Search code examples
pythonxmlbeautifulsoupxbrl

XBRL label names differ between instance and calculation documents


I have what is, probably, a very stupid question, but I'm stumped by it and would appreciate any help. I'm trying to gather xbrl data from SEC filings using Python and BeautifulSoup. One problem I'm having is that certain line items are referred to differently in the instance document and the calculation linkbase.
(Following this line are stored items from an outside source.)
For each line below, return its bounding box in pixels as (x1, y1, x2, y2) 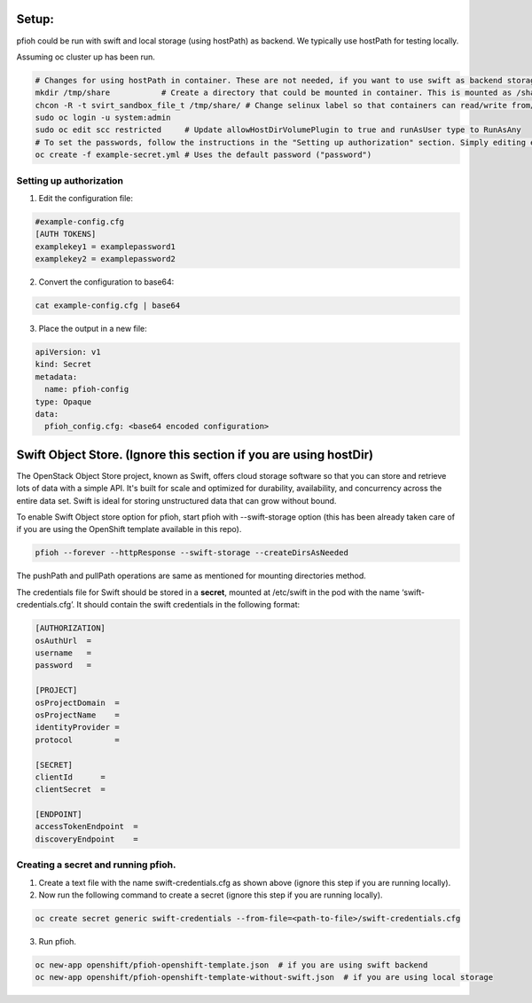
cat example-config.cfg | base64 (35, 301, 181, 310)
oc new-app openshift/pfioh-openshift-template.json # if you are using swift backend (35, 960, 428, 970)
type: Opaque (35, 396, 92, 407)
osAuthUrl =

As a concrete example, take this recent 10-K from PHI Group Inc.: https://www.sec.gov/Archives/edgar/data/704172/000149315221015100/0001493152-21-015100-index.htm A line item with the xbrl tag 'WriteoffOfFinancingCosts' shows up as <PHIL:WriteoffOfFinancingCosts ...> in the instance document (along with a value and contexts) but shows up as 'loc_PHILWriteoffOfFinancingCosts' in the calculation linkbase. But this relationship, 'PHIL:' = 'loc_PHIL', isn't standard across XBRL filings. How does one know what prefix will be added to a tag in the calculation linkbase so that (with the prefix removed) it can be reliably tied back to a tag in the instance document? I can think of various workarounds, but it just seems silly; isn't there somewhere I can look in the calculation linkbase or elsewhere that will just TELL me exactly what prefix is added? As some (possibly relevant) nuance: lots of tags in lots of filings, of course, have a prefix like 'us-gaap', indicating the us-gaap namespace, but that doesn't seem to guarantee that a tag in the calculation linkbase will therefore look like 'us-gaapAccountsPayableCurrent' and not 'loc_us-gaapAccountsPayableCurrent' or 'us-gaap:AccountsPayableCurrent' or some other variation of the basic pattern, all of which, of course, look different to BeautifulSoup. Can anyone point me in the right direction?


Solution

  • PHIL:WriteoffOfFinancingCosts is the name of the XBRL concept, while loc_PHILWriteoffOfFinancingCosts is the (calculation linkbase) label of the locator pointing to the concept PHIL:WriteoffOfFinancingCosts. This mechanism is the way linkbases connect concepts together: each locator is a "proxy" to a concept.

    loc_PHILWriteoffOfFinancingCosts is thus an internal detail of the calculation linkbase. The names of linkbase labels are in principle "free to choose", however there are conventions that established themselves (such as prefixing with loc_) but I would not rely on them. Rather, you can "follow the trail" by looking at the definition of the linkbase label:

    <link:loc xlink:type="locator"
              xlink:href="phil-20200630.xsd#PHIL_WriteoffOfFinancingCosts"
              xlink:label="loc_PHILWriteoffOfFinancingCosts" />
    

    Where you see, thanks to the xlink:href attribute, that this locator points to the concept with the ID PHIL_WriteoffOfFinancingCosts in file phil-20200630.xsd.

    <element id="PHIL_WriteoffOfFinancingCosts"
             name="WriteoffOfFinancingCosts" .../>
    

    And you can see that the local name of this concept is WriteoffOfFinancingCosts. It is in the namespace commonly associated with prefix PHIL: but never appears in a concept definition as all concepts in that file are in the namespace commonly associated with PHIL:. Now, how do we know this? because at the top of the xsd file, it says targetNamespace="http://phiglobal.com/20200630" and the prefix PHIL: is also attached to this namespace in the instance file phil-20200630.xml with xmlns:PHIL="http://phiglobal.com/20200630"

    It is common practice to choose concept IDs with the prefix followed by underscore followed by the local name. Some users rely on it, but following the levels of indirection, in spite of being more complex, is "safer": linkbase label loc_PHILWriteoffOfFinancingCosts -> concept ID PHIL_WriteoffOfFinancingCosts -> concept local name WriteoffOfFinancingCosts -> concept's fully qualified name PHIL:WriteoffOfFinancingCosts.

    You probably notice how complex this is. In fact, this is the reason why it is worth using an XBRL processor, which will do all of this for you.